88.9% Pass ratio on MiniF2F-test (Pass@8192), a state-of-the-art result for neural theorem proving
Solves 47 out of 658 problems on PutnamBench, a challenging collegiate-level mathematics benchmark
Solves 6 out of 15 highly challenging AIME 2024-2025 problems in Lean 4 formal language

Breakthrough Assessment

9/10

Establishes a new SOTA on standard benchmarks (MiniF2F) by a significant margin and demonstrates capability on competition-level problems (AIME, Putnam) previously out of reach for formal provers.

⚙️ Technical Details

Problem Definition

Setting: Formal theorem proving in Lean 4

Inputs: A formal theorem statement in Lean 4

Outputs: A complete, verifiable formal proof (sequence of tactics) ending in QED

Pipeline Flow

Input Processing (Theorem Statement)
Reasoning & Decomposition (CoT Generation)
Formal Proof Generation (Tactic Generation)

System Modules

Reasoning & Decomposition (Generation)

Analyze the problem in natural language and decompose it into formal subgoals (using 'have' statements)

Model or implementation: DeepSeek-Prover-V2-671B (Fine-tuned DeepSeek-V3)

Formal Proof Generator (Generation)

Generate precise Lean tactics to prove the subgoals and the final theorem

Model or implementation: DeepSeek-Prover-V2-671B (Same model)

Novel Architectural Elements

Unified model for both informal CoT reasoning and formal code generation, unlike previous approaches that separated these or used informal-only sketches
Curriculum learning pipeline where the model is trained on variations of problems (subgoals as premises vs. goals) to progressively increase difficulty

Modeling

Base Model: DeepSeek-V3-Base-671B (MoE model)
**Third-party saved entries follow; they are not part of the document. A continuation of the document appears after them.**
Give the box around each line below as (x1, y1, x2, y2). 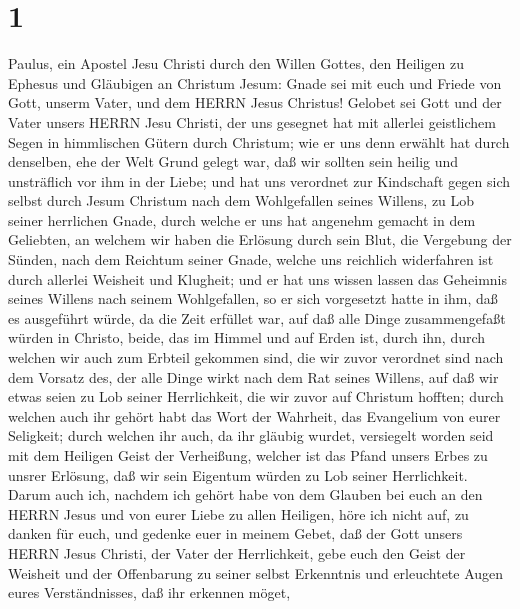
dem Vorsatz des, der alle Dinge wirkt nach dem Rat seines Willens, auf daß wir (8, 366, 499, 387)
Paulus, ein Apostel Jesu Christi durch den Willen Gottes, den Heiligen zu (8, 53, 464, 74)
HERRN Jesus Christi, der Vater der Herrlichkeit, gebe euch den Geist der (8, 542, 466, 563)
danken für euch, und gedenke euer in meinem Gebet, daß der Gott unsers (8, 523, 463, 544)
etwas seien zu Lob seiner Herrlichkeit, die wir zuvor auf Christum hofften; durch (8, 386, 504, 407)
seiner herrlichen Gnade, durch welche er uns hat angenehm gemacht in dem (8, 209, 476, 230)
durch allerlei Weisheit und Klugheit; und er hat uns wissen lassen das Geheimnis (8, 268, 508, 289)
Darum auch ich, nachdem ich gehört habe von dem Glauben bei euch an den (8, 484, 483, 505)
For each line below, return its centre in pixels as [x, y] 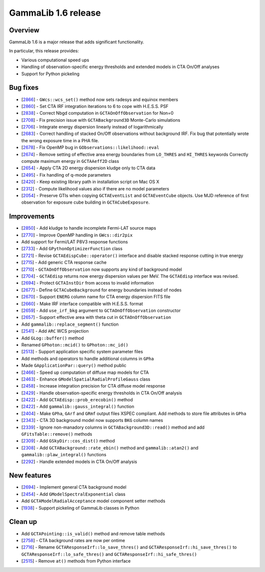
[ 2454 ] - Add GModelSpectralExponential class [73, 494]
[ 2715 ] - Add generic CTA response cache [64, 262]
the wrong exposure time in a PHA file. [60, 140]
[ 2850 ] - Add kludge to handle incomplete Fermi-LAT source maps [89, 228]
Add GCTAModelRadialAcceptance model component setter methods [93, 501]
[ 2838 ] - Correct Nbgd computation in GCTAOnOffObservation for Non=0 [97, 113]
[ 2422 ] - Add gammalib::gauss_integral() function [78, 407]
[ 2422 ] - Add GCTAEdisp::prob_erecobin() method [77, 400]
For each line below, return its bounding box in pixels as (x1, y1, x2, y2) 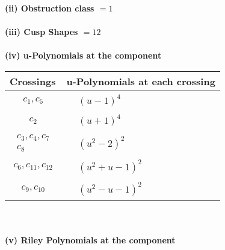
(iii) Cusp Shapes (5, 25, 78, 38)
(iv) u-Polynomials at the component (5, 49, 162, 62)
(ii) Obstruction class (5, 2, 94, 14)
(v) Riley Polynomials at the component (5, 234, 176, 246)
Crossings (10, 74, 56, 88)
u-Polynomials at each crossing (66, 74, 215, 88)
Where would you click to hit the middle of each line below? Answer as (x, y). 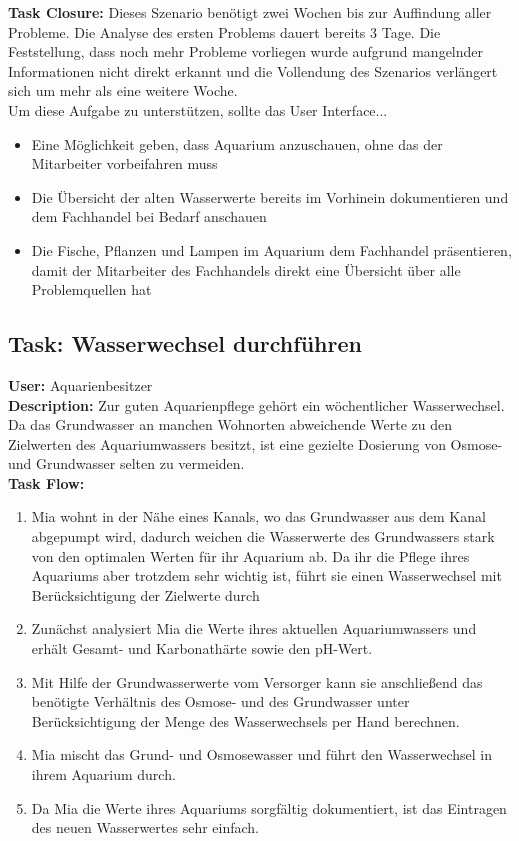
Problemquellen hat (91, 289)
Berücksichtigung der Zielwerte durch (145, 594)
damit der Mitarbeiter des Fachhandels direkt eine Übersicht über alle (246, 269)
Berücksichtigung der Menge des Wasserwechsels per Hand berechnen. (245, 720)
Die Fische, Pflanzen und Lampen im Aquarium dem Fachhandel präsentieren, (271, 249)
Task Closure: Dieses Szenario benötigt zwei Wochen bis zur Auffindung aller (250, 12)
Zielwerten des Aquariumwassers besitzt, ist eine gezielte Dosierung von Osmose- (255, 443)
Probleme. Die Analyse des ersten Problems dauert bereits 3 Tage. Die (224, 31)
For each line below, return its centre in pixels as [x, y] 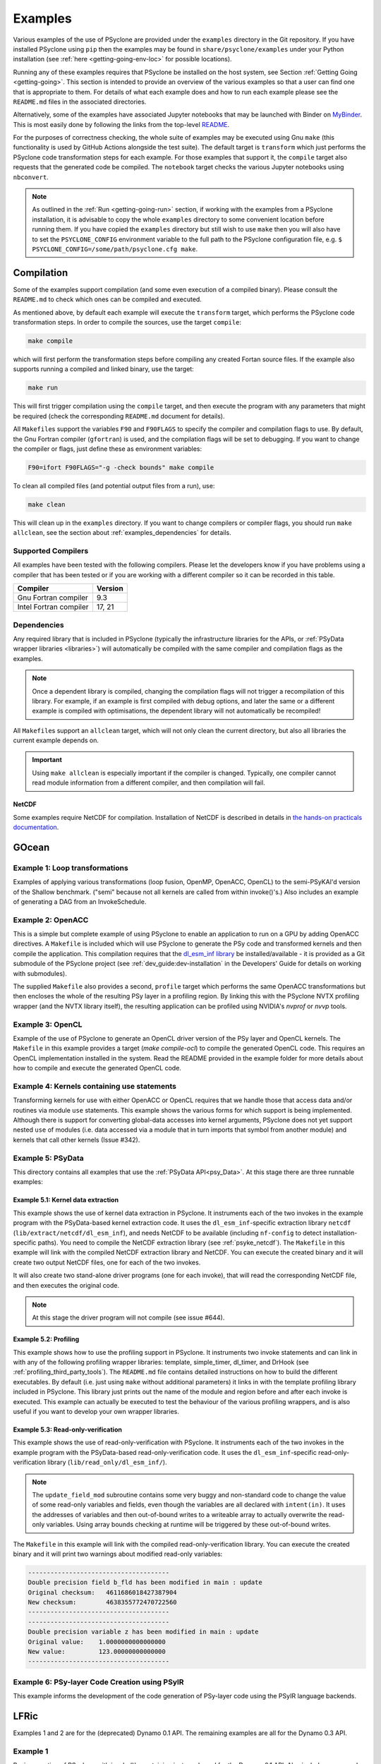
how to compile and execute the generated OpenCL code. [97, 1068]
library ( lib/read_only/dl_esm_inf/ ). [107, 1462]
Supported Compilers [51, 551]
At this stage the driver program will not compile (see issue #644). [128, 1318]
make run [43, 388]
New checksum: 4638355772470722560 [102, 1602]
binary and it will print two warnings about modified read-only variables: [118, 1554]
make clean [47, 504]
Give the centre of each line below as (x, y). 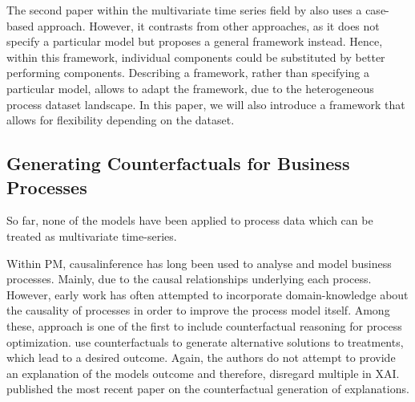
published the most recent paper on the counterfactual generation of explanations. (208, 389)
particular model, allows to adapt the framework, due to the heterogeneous (190, 88)
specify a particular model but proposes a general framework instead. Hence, (195, 41)
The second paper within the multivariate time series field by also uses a (184, 10)
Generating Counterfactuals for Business (178, 163)
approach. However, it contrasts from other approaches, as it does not (208, 25)
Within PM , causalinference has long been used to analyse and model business (199, 263)
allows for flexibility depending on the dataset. (121, 120)
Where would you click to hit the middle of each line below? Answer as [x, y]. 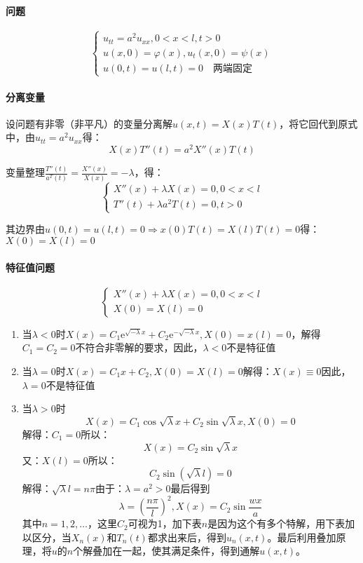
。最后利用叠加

Training Method: Group Relative Policy Optimization (GRPO)

Objective Functions:

Purpose: Optimize policy to maximize expected reward (correct proof).

Formally: GRPO objective using relative rewards within a group of samples.
Purpose: Enforce alignment between generated proof structure and planned decomposition.

Formally: Consistency reward (early training) penalizing missing 'have'-structured lemmas.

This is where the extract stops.